**The task**: Find the line that contains "In the picture, what is at (953, 108)?". Then set down that line and all the lines after it, to the end of the records, exactly and with nothing added.

**Supplied data**:
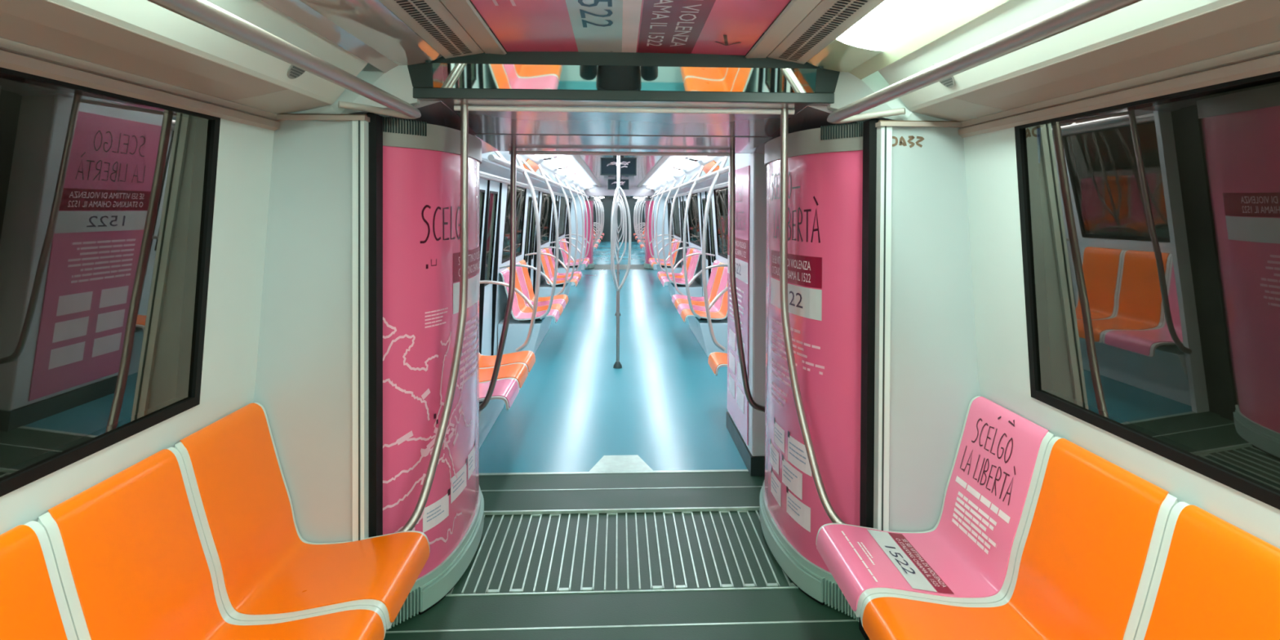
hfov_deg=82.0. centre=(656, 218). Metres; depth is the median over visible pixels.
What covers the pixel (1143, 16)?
trim
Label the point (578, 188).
stanchion
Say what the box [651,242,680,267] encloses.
seat
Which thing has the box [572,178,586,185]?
ceiling light
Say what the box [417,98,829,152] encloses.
header
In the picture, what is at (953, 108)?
trim
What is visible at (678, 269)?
plinth
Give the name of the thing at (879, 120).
trim
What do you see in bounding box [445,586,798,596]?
trim
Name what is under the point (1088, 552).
seat
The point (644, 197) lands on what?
stanchion
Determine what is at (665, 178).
ceiling light
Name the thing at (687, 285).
stanchion
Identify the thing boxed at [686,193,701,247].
window
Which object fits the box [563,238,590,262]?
seat
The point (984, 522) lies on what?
print
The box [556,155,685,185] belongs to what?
ceiling
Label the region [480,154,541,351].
stanchion
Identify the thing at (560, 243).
seat
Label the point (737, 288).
print
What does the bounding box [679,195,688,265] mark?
door
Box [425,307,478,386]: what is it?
print
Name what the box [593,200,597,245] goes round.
stanchion
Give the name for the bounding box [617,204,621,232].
pole
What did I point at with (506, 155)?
trim
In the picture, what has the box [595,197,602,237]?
stanchion
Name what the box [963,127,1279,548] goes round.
wall
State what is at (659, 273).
seat
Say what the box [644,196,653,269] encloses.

**Written answer**:
In the picture, what is at (953, 108)?
trim
What is visible at (678, 269)?
plinth
Give the name of the thing at (879, 120).
trim
What do you see in bounding box [445,586,798,596]?
trim
Name what is under the point (1088, 552).
seat
The point (644, 197) lands on what?
stanchion
Determine what is at (665, 178).
ceiling light
Name the thing at (687, 285).
stanchion
Identify the thing boxed at [686,193,701,247].
window
Which object fits the box [563,238,590,262]?
seat
The point (984, 522) lies on what?
print
The box [556,155,685,185] belongs to what?
ceiling
Label the region [480,154,541,351].
stanchion
Identify the thing at (560, 243).
seat
Label the point (737, 288).
print
What does the bounding box [679,195,688,265] mark?
door
Box [425,307,478,386]: what is it?
print
Name what the box [593,200,597,245] goes round.
stanchion
Give the name for the bounding box [617,204,621,232].
pole
What did I point at with (506, 155)?
trim
In the picture, what has the box [595,197,602,237]?
stanchion
Name what the box [963,127,1279,548] goes round.
wall
State what is at (659, 273).
seat
Say what the box [644,196,653,269] encloses.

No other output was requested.